The Darlington & Stockton Times is the embodiment of a newspaper which means something to local people.

Why? Because it’s crammed full of exhaustive local news, dozens of local names and faces, and countless sections of useful local information in what I think was six-point type.

In the D&S Times (how it’s known locally) on 14 March, there were at least 400 reports on 64 news, features and sports pages in an 88-page paper – an impressive editorial ratio and story count in anyone’s book.

And each page was crafted with punchy and active headlines, detailed captions, carefully-levelled columns, panels and sections, and accurately-spelt place names.

In fact, it was almost as if there was a motivated team of, er, traditional sub-editors working on the title… but more on that later.

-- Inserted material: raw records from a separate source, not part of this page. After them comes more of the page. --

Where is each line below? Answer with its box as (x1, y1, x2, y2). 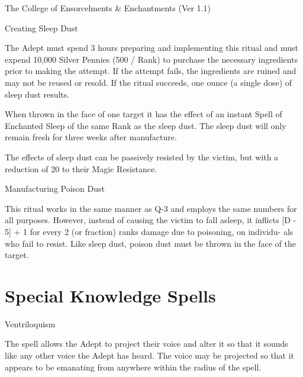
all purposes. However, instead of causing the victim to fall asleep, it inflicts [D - (5, 214, 296, 226)
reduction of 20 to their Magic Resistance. (5, 162, 157, 175)
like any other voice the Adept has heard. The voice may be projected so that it (5, 349, 295, 361)
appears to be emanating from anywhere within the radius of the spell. (5, 360, 262, 373)
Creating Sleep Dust (5, 21, 78, 34)
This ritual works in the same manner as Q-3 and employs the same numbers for (5, 202, 297, 214)
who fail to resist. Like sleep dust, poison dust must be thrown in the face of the (5, 237, 296, 249)
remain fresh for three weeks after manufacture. (5, 131, 177, 143)
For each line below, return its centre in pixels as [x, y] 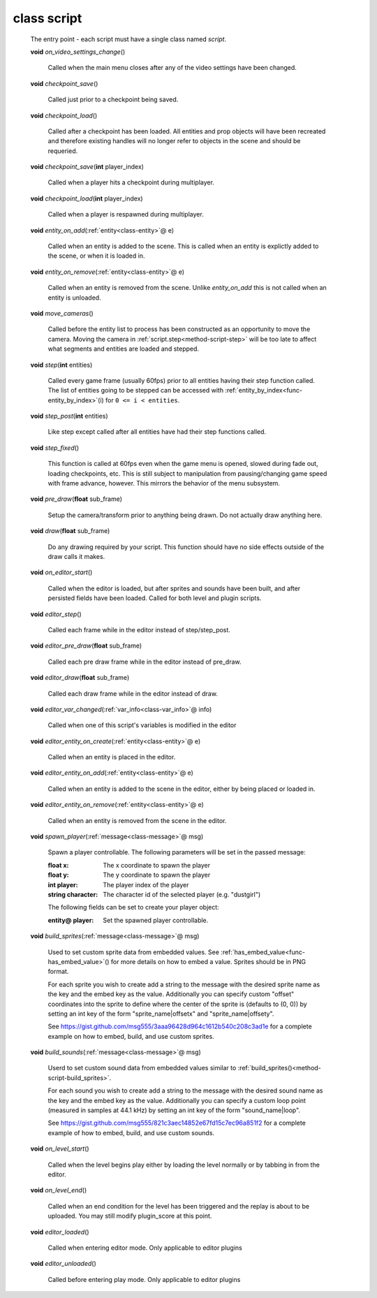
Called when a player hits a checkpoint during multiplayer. [131, 182]
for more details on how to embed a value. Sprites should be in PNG [208, 961]
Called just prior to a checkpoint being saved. [113, 100]
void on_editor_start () [61, 572]
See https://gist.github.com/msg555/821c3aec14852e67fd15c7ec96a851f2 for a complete [177, 1123]
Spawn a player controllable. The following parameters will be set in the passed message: [177, 852]
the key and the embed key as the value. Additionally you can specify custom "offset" [171, 994]
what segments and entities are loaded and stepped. [123, 349]
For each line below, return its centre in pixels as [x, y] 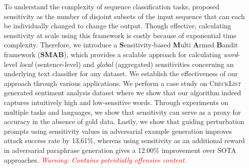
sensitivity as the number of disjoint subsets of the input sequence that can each [124, 16]
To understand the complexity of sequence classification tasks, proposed [112, 6]
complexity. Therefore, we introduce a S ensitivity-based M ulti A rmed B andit [121, 45]
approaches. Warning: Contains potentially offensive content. [95, 159]
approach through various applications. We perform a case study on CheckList [123, 83]
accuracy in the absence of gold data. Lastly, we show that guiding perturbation [124, 121]
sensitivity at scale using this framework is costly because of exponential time [120, 35]
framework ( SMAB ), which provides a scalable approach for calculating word [121, 54]
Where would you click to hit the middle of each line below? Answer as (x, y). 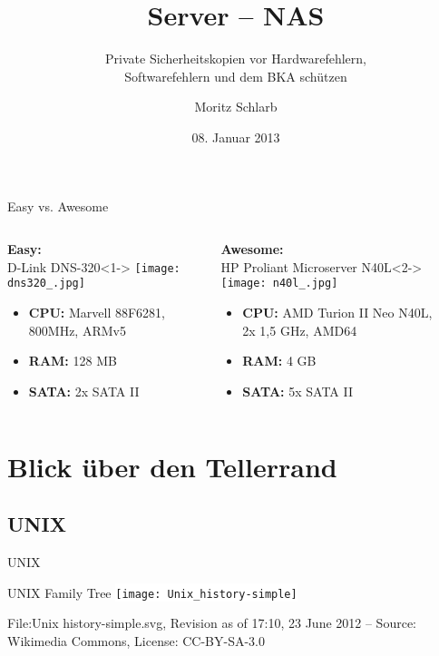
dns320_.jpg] (46, 284)
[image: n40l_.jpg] (279, 284)
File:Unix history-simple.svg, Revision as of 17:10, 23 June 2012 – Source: (212, 623)
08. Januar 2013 (236, 137)
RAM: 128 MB (73, 361)
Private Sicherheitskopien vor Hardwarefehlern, (236, 59)
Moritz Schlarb (236, 107)
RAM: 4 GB (279, 361)

Here’s the headline clarity: ‘New plans for homes site but business area dropped’, page one; ‘Arrests after illegal hunting raids’, page two; ‘Quartet of couples at church share long marriage secrets’, page six; ‘Joy as national parks saved from ghost village threat’, page nine; and ‘Legal bill in row over horse reaches £150,000’, page 11.

Here’s more: ‘Residents speak out in favour of £2m hall plans’, page 13; ‘Caring Katrina sets out to ease heartache of stillbirth’, page 17; ‘Private companies set to run military bases like Catterick’, page 18; ‘Jacqui Cheer: The day I knew I had to join police’, page 19; ‘Lorry driver in deaths crash back on road in two years’, page 24; and ‘Jail for burglars who posed as golfers to raid clubhouses’, page 31.

Main news aside, the detailed six-point sections included: ‘Information service’ on page two – traffic, schools, health and weather; ‘Bridge notes’, page 11; ‘YFC reports’ (Young Farmers’ Clubs), page 26; ‘Market prices’, page 28; ‘Prices at the auction marts’, page 30; and ‘Weekend events’ listings, pages 35 and 36.

Deeper in the paper, from pages 57 to 60, was the ‘Town & Village’ section, with reports from the likes of Bilsdale, Chop Gate, Faceby, Seamer, Thorpe Thewles, Butterknowle, Heighington and Whorlton.

Other unusually spelt and sounding locations in the paper included Eaglescliffe, Guisborough, Barnard Castle, Osmotherley, Knaresborough, Brough, Grewelthorpe, Chester-le-Street, Middleton-in-Teesdale and Kirbymoorside.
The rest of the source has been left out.